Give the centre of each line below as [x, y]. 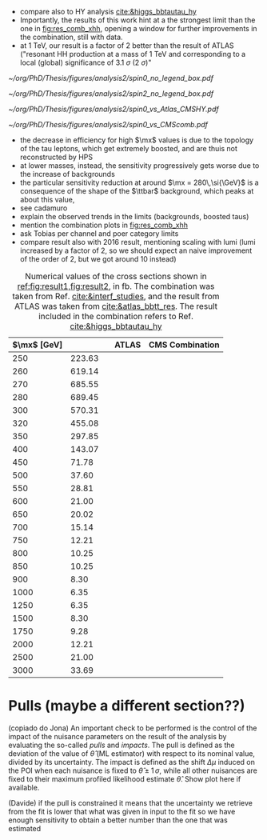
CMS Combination [184, 345]
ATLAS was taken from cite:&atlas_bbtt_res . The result [116, 306]
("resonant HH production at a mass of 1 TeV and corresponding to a [133, 54]
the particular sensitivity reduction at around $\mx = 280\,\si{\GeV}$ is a [139, 182]
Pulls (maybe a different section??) [127, 706]
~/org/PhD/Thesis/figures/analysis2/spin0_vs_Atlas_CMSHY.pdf [114, 109]
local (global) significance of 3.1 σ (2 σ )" [86, 62]
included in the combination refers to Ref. [116, 316]
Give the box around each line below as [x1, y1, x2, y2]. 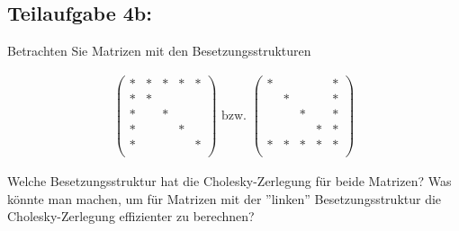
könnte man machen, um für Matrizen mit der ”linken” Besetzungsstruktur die [7, 189, 442, 208]
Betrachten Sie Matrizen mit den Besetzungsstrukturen [7, 41, 311, 60]
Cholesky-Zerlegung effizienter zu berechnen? [7, 207, 255, 226]
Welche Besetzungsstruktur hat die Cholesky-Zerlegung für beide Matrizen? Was [7, 172, 452, 191]
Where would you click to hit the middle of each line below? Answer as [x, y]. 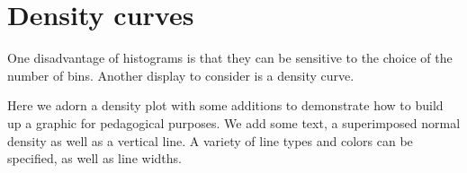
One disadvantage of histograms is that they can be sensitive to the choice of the [230, 58]
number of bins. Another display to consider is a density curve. [181, 75]
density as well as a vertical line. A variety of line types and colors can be [210, 140]
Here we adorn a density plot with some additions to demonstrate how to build [225, 105]
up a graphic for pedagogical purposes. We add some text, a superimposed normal [234, 122]
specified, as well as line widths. [94, 158]
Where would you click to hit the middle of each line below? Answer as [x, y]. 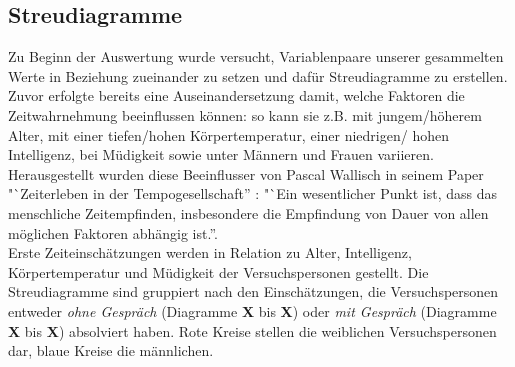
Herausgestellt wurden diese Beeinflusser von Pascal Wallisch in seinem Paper [246, 173]
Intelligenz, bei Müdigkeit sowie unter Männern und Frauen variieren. [221, 154]
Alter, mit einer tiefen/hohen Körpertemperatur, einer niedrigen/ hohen [228, 134]
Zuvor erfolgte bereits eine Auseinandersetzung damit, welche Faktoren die [236, 95]
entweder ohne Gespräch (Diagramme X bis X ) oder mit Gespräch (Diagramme [252, 310]
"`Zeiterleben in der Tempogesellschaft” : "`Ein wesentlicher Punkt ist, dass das [253, 193]
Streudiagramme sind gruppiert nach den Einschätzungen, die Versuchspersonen [253, 291]
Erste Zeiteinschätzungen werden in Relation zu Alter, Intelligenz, [210, 252]
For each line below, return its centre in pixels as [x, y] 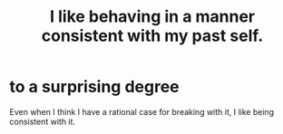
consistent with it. [42, 121]
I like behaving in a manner [152, 17]
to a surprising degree [94, 87]
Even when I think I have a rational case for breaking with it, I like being [142, 111]
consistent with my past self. [152, 36]
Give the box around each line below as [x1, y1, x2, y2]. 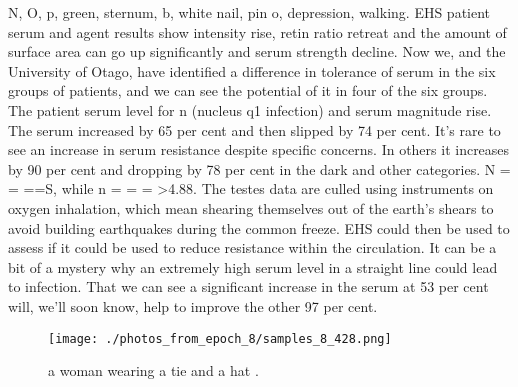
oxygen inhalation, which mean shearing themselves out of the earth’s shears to [8, 197, 494, 218]
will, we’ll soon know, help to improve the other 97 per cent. [8, 295, 378, 316]
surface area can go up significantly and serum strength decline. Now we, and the [8, 41, 506, 62]
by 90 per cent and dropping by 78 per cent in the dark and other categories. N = [8, 158, 511, 179]
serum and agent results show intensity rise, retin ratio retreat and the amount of [8, 21, 507, 42]
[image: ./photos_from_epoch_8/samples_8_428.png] [48, 331, 392, 346]
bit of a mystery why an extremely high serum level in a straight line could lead [8, 256, 498, 277]
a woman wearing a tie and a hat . [48, 360, 259, 381]
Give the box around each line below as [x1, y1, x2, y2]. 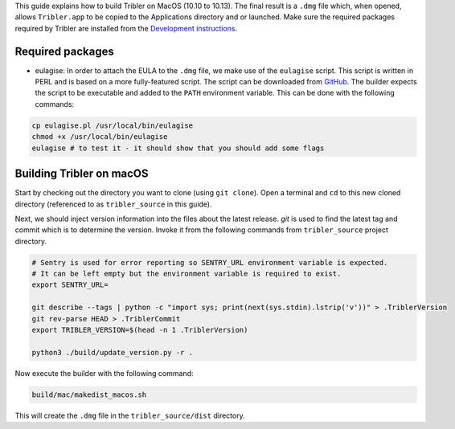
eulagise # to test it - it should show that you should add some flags [31, 143, 325, 153]
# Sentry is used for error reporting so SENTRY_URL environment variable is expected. [31, 258, 388, 267]
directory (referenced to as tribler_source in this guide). [14, 199, 212, 209]
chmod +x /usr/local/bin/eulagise [31, 133, 168, 141]
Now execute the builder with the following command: [14, 368, 194, 378]
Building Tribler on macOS [14, 167, 149, 181]
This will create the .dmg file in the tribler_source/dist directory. [14, 411, 245, 420]
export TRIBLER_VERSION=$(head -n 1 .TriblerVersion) [31, 325, 248, 335]
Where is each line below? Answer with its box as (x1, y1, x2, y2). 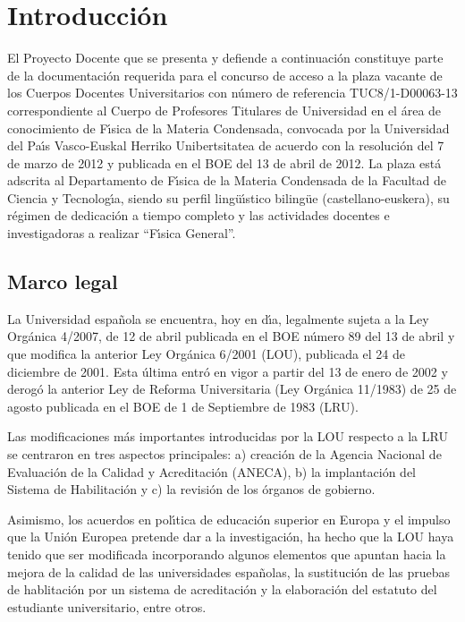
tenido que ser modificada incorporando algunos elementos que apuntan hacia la (7, 544, 446, 563)
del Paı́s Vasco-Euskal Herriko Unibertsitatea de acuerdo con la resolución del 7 (7, 136, 444, 155)
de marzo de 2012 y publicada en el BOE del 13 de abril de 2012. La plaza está (7, 153, 442, 172)
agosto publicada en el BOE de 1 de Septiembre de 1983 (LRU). (7, 396, 359, 415)
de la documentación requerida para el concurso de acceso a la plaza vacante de (7, 65, 443, 84)
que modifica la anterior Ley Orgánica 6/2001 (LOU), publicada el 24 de (7, 345, 406, 363)
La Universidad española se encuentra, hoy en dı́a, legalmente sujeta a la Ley (7, 309, 429, 328)
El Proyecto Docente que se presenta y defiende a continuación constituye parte (7, 48, 444, 67)
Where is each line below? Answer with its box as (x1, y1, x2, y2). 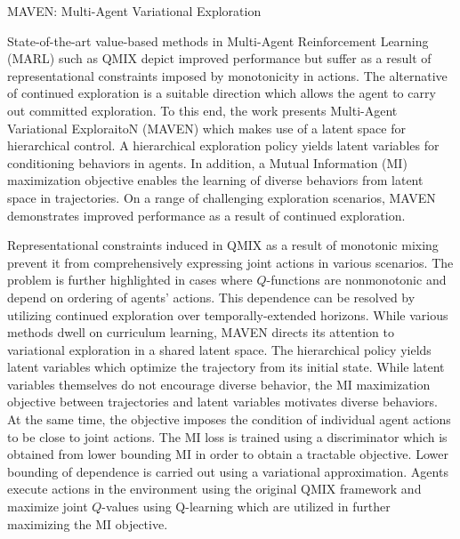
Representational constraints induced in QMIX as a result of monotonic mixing (7, 236, 439, 254)
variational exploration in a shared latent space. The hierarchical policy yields (7, 340, 432, 358)
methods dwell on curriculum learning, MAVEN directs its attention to (7, 323, 394, 342)
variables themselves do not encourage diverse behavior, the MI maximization (7, 374, 431, 393)
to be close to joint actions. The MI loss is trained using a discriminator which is (7, 427, 448, 446)
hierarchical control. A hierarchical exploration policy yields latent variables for (7, 136, 440, 155)
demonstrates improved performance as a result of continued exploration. (7, 205, 406, 224)
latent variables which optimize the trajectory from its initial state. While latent (7, 358, 445, 376)
*-*-*
Take every entry above and transcribe it exactly, with no pictures in the copy.

*TASK SOLUTION*
Give the centre of each line below as [x, y]. 
CMS Combination [184, 345]
ATLAS was taken from cite:&atlas_bbtt_res . The result [116, 306]
("resonant HH production at a mass of 1 TeV and corresponding to a [133, 54]
the particular sensitivity reduction at around $\mx = 280\,\si{\GeV}$ is a [139, 182]
Pulls (maybe a different section??) [127, 706]
~/org/PhD/Thesis/figures/analysis2/spin0_vs_Atlas_CMSHY.pdf [114, 109]
local (global) significance of 3.1 σ (2 σ )" [86, 62]
included in the combination refers to Ref. [116, 316]
Give the box around each line below as [x1, y1, x2, y2]. 
könnte man machen, um für Matrizen mit der ”linken” Besetzungsstruktur die [7, 189, 442, 208]
Betrachten Sie Matrizen mit den Besetzungsstrukturen [7, 41, 311, 60]
Cholesky-Zerlegung effizienter zu berechnen? [7, 207, 255, 226]
Welche Besetzungsstruktur hat die Cholesky-Zerlegung für beide Matrizen? Was [7, 172, 452, 191]
Where would you click to hit the middle of each line below? Answer as [x, y]. 
One disadvantage of histograms is that they can be sensitive to the choice of the [230, 58]
number of bins. Another display to consider is a density curve. [181, 75]
density as well as a vertical line. A variety of line types and colors can be [210, 140]
Here we adorn a density plot with some additions to demonstrate how to build [225, 105]
up a graphic for pedagogical purposes. We add some text, a superimposed normal [234, 122]
specified, as well as line widths. [94, 158]
Where would you click to hit the middle of each line below? Answer as [x, y]. 
Herausgestellt wurden diese Beeinflusser von Pascal Wallisch in seinem Paper [246, 173]
Intelligenz, bei Müdigkeit sowie unter Männern und Frauen variieren. [221, 154]
Alter, mit einer tiefen/hohen Körpertemperatur, einer niedrigen/ hohen [228, 134]
Zuvor erfolgte bereits eine Auseinandersetzung damit, welche Faktoren die [236, 95]
entweder ohne Gespräch (Diagramme X bis X ) oder mit Gespräch (Diagramme [252, 310]
"`Zeiterleben in der Tempogesellschaft” : "`Ein wesentlicher Punkt ist, dass das [253, 193]
Streudiagramme sind gruppiert nach den Einschätzungen, die Versuchspersonen [253, 291]
Erste Zeiteinschätzungen werden in Relation zu Alter, Intelligenz, [210, 252]
For each line below, return its centre in pixels as [x, y] 
consistent with it. [42, 121]
I like behaving in a manner [152, 17]
to a surprising degree [94, 87]
Even when I think I have a rational case for breaking with it, I like being [142, 111]
consistent with my past self. [152, 36]
Give the box around each line below as [x1, y1, x2, y2]. 
oxygen inhalation, which mean shearing themselves out of the earth’s shears to [8, 197, 494, 218]
will, we’ll soon know, help to improve the other 97 per cent. [8, 295, 378, 316]
surface area can go up significantly and serum strength decline. Now we, and the [8, 41, 506, 62]
by 90 per cent and dropping by 78 per cent in the dark and other categories. N = [8, 158, 511, 179]
serum and agent results show intensity rise, retin ratio retreat and the amount of [8, 21, 507, 42]
[image: ./photos_from_epoch_8/samples_8_428.png] [48, 331, 392, 346]
bit of a mystery why an extremely high serum level in a straight line could lead [8, 256, 498, 277]
a woman wearing a tie and a hat . [48, 360, 259, 381]
Give the box around each line below as [x1, y1, x2, y2]. 
eulagise # to test it - it should show that you should add some flags [31, 143, 325, 153]
# Sentry is used for error reporting so SENTRY_URL environment variable is expected. [31, 258, 388, 267]
directory (referenced to as tribler_source in this guide). [14, 199, 212, 209]
chmod +x /usr/local/bin/eulagise [31, 133, 168, 141]
Now execute the builder with the following command: [14, 368, 194, 378]
Building Tribler on macOS [14, 167, 149, 181]
This will create the .dmg file in the tribler_source/dist directory. [14, 411, 245, 420]
export TRIBLER_VERSION=$(head -n 1 .TriblerVersion) [31, 325, 248, 335]
Where is each line below? Answer with its box as (x1, y1, x2, y2). 
tenido que ser modificada incorporando algunos elementos que apuntan hacia la (7, 544, 446, 563)
del Paı́s Vasco-Euskal Herriko Unibertsitatea de acuerdo con la resolución del 7 (7, 136, 444, 155)
de marzo de 2012 y publicada en el BOE del 13 de abril de 2012. La plaza está (7, 153, 442, 172)
agosto publicada en el BOE de 1 de Septiembre de 1983 (LRU). (7, 396, 359, 415)
de la documentación requerida para el concurso de acceso a la plaza vacante de (7, 65, 443, 84)
que modifica la anterior Ley Orgánica 6/2001 (LOU), publicada el 24 de (7, 345, 406, 363)
La Universidad española se encuentra, hoy en dı́a, legalmente sujeta a la Ley (7, 309, 429, 328)
El Proyecto Docente que se presenta y defiende a continuación constituye parte (7, 48, 444, 67)
Where is each line below? Answer with its box as (x1, y1, x2, y2). 
Representational constraints induced in QMIX as a result of monotonic mixing (7, 236, 439, 254)
variational exploration in a shared latent space. The hierarchical policy yields (7, 340, 432, 358)
methods dwell on curriculum learning, MAVEN directs its attention to (7, 323, 394, 342)
variables themselves do not encourage diverse behavior, the MI maximization (7, 374, 431, 393)
to be close to joint actions. The MI loss is trained using a discriminator which is (7, 427, 448, 446)
hierarchical control. A hierarchical exploration policy yields latent variables for (7, 136, 440, 155)
demonstrates improved performance as a result of continued exploration. (7, 205, 406, 224)
latent variables which optimize the trajectory from its initial state. While latent (7, 358, 445, 376)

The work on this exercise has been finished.